**What you should do:** Some lines in the entries contain the word "points". Copy all of them.

**Raw data:**
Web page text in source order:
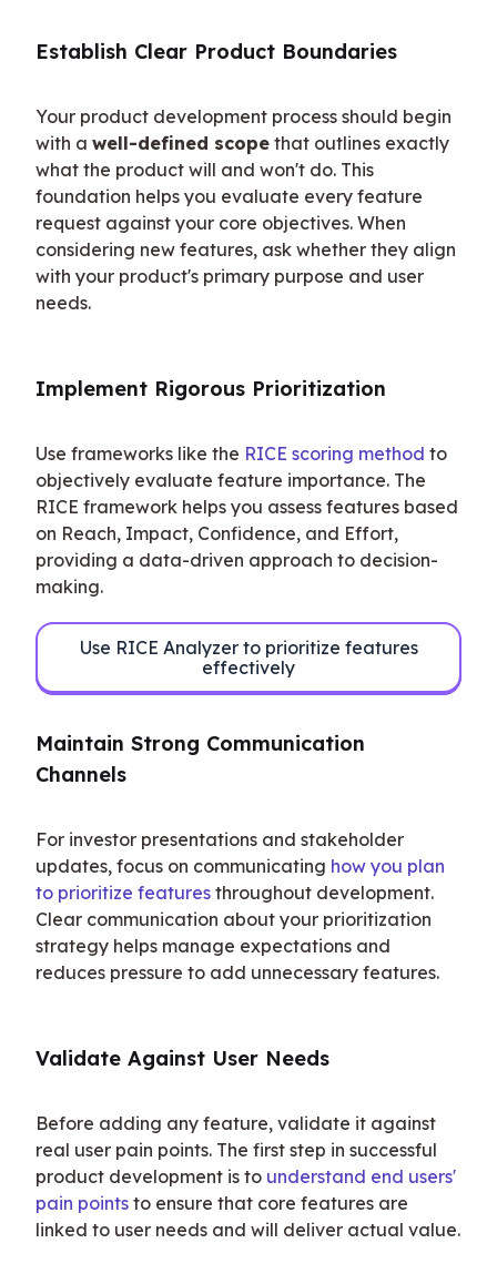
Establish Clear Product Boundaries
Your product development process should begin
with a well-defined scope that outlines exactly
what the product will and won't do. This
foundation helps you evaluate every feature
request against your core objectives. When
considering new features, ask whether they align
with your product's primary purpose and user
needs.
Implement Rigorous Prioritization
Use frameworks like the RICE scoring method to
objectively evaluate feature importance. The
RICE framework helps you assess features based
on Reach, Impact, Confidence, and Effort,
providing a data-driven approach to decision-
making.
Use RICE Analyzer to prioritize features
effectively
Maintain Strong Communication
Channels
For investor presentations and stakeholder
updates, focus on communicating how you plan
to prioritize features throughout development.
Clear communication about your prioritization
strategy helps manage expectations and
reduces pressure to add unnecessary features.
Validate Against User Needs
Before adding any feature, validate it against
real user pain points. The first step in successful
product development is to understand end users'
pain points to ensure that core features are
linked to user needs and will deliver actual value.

--

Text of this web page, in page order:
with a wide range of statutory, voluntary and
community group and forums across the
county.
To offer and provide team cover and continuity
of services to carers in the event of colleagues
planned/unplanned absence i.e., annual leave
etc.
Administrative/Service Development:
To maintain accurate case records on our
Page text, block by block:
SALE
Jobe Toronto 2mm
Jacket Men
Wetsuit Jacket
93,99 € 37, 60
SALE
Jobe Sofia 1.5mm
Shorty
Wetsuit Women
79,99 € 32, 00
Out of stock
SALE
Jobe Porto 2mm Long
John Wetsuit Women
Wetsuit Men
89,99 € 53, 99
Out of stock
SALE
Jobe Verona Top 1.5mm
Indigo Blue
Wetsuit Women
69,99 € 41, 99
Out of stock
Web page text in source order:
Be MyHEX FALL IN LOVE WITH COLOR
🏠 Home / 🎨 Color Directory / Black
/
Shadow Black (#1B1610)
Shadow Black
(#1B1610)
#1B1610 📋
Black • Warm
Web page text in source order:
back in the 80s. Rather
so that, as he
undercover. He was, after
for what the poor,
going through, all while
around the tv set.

**Answer to this problem:**
real user pain points. The first step in successful
pain points to ensure that core features are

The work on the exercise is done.